## DATA FOR REVIEW

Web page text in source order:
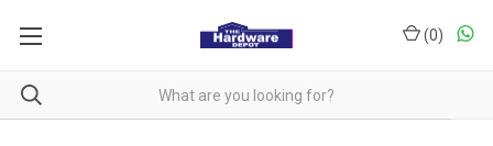
(0)
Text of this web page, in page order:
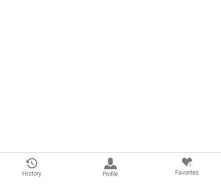
History Profile
0
Favorites
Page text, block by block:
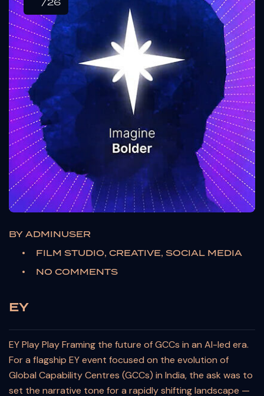
BY ADMINUSER
FILM STUDIO, CREATIVE, SOCIAL MEDIA
NO COMMENTS
EY
EY Play Play Framing the future of GCCs in an AI-led era.
For a flagship EY event focused on the evolution of
Global Capability Centres (GCCs) in India, the ask was to
set the narrative tone for a rapidly shifting landscape —
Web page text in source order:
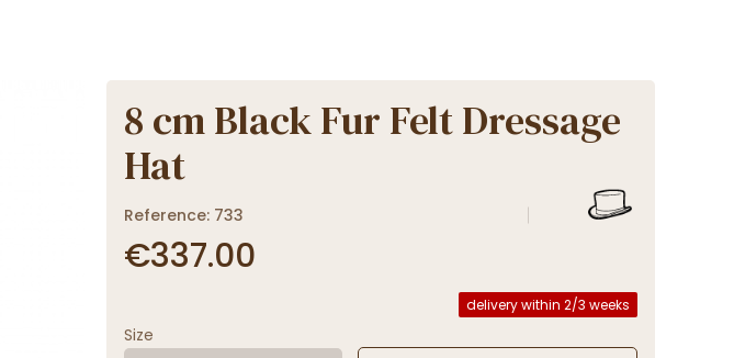
8 cm Black Fur Felt Dressage
Hat
Reference: 733
€337.00
delivery within 2/3 weeks
Size
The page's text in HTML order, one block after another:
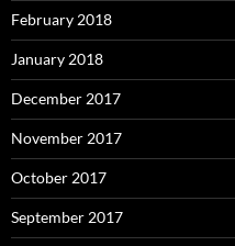
February 2018
January 2018
December 2017
November 2017
October 2017
September 2017
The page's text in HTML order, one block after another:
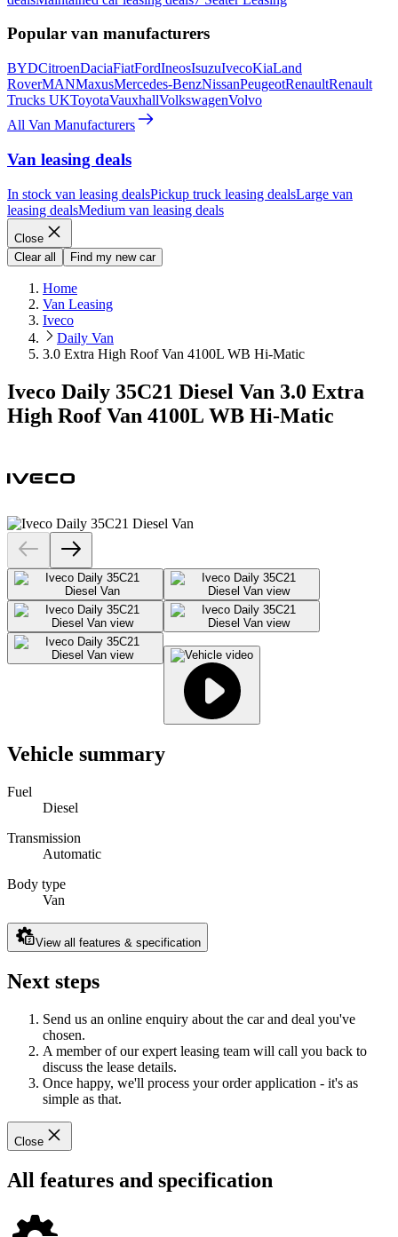
Popular van manufacturers
BYDCitroenDaciaFiatFordIneosIsuzuIvecoKiaLand
RoverMANMaxusMercedes-BenzNissanPeugeotRenaultRenault
Trucks UKToyotaVauxhallVolkswagenVolvo
All Van Manufacturers
Van leasing deals
In stock van leasing dealsPickup truck leasing dealsLarge van
leasing dealsMedium van leasing deals
Close
Clear all
Find my new car
Home
Van Leasing
Iveco
Daily Van
3.0 Extra High Roof Van 4100L WB Hi-Matic
Iveco Daily 35C21 Diesel Van 3.0 Extra
High Roof Van 4100L WB Hi-Matic
Vehicle summary
Fuel
Diesel
Transmission
Automatic
Body type
Van
View all features & specification
Next steps
Send us an online enquiry about the car and deal you've
chosen.
A member of our expert leasing team will call you back to
discuss the lease details.
Once happy, we'll process your order application - it's as
simple as that.
Close
All features and specification
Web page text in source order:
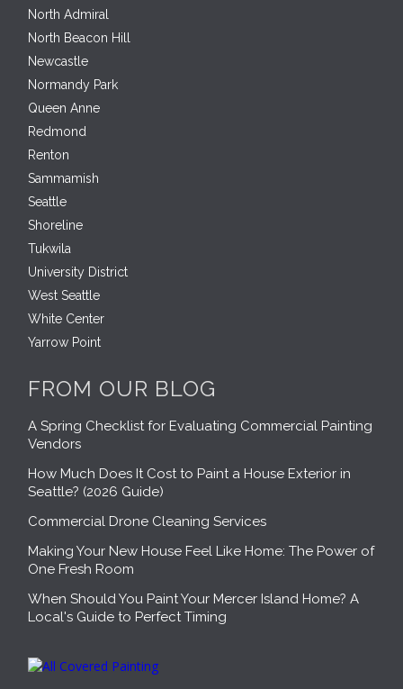
North Admiral
North Beacon Hill
Newcastle
Normandy Park
Queen Anne
Redmond
Renton
Sammamish
Seattle
Shoreline
Tukwila
University District
West Seattle
White Center
Yarrow Point
FROM OUR BLOG
A Spring Checklist for Evaluating Commercial Painting
Vendors
How Much Does It Cost to Paint a House Exterior in
Seattle? (2026 Guide)
Commercial Drone Cleaning Services
Making Your New House Feel Like Home: The Power of
One Fresh Room
When Should You Paint Your Mercer Island Home? A
Local's Guide to Perfect Timing
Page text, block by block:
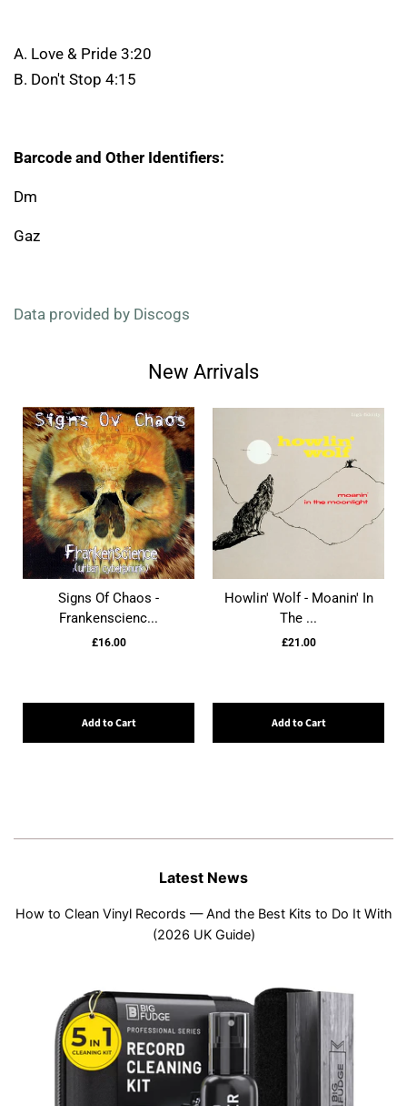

## EXERCISE GOAL
All lines from the one bearing "FILM STUDIO, CREATIVE, SOCIAL MEDIA" through the last line of the records, and only those, should be duplicated exactly; no picture belongs in the copy.

## SOLUTION TO THE PROBLEM
FILM STUDIO, CREATIVE, SOCIAL MEDIA
NO COMMENTS
EY
EY Play Play Framing the future of GCCs in an AI-led era.
For a flagship EY event focused on the evolution of
Global Capability Centres (GCCs) in India, the ask was to
set the narrative tone for a rapidly shifting landscape —
Web page text in source order:
8 cm Black Fur Felt Dressage
Hat
Reference: 733
€337.00
delivery within 2/3 weeks
Size
The page's text in HTML order, one block after another:
February 2018
January 2018
December 2017
November 2017
October 2017
September 2017
The page's text in HTML order, one block after another:
Popular van manufacturers
BYDCitroenDaciaFiatFordIneosIsuzuIvecoKiaLand
RoverMANMaxusMercedes-BenzNissanPeugeotRenaultRenault
Trucks UKToyotaVauxhallVolkswagenVolvo
All Van Manufacturers
Van leasing deals
In stock van leasing dealsPickup truck leasing dealsLarge van
leasing dealsMedium van leasing deals
Close
Clear all
Find my new car
Home
Van Leasing
Iveco
Daily Van
3.0 Extra High Roof Van 4100L WB Hi-Matic
Iveco Daily 35C21 Diesel Van 3.0 Extra
High Roof Van 4100L WB Hi-Matic
Vehicle summary
Fuel
Diesel
Transmission
Automatic
Body type
Van
View all features & specification
Next steps
Send us an online enquiry about the car and deal you've
chosen.
A member of our expert leasing team will call you back to
discuss the lease details.
Once happy, we'll process your order application - it's as
simple as that.
Close
All features and specification
Web page text in source order:
North Admiral
North Beacon Hill
Newcastle
Normandy Park
Queen Anne
Redmond
Renton
Sammamish
Seattle
Shoreline
Tukwila
University District
West Seattle
White Center
Yarrow Point
FROM OUR BLOG
A Spring Checklist for Evaluating Commercial Painting
Vendors
How Much Does It Cost to Paint a House Exterior in
Seattle? (2026 Guide)
Commercial Drone Cleaning Services
Making Your New House Feel Like Home: The Power of
One Fresh Room
When Should You Paint Your Mercer Island Home? A
Local's Guide to Perfect Timing
Page text, block by block:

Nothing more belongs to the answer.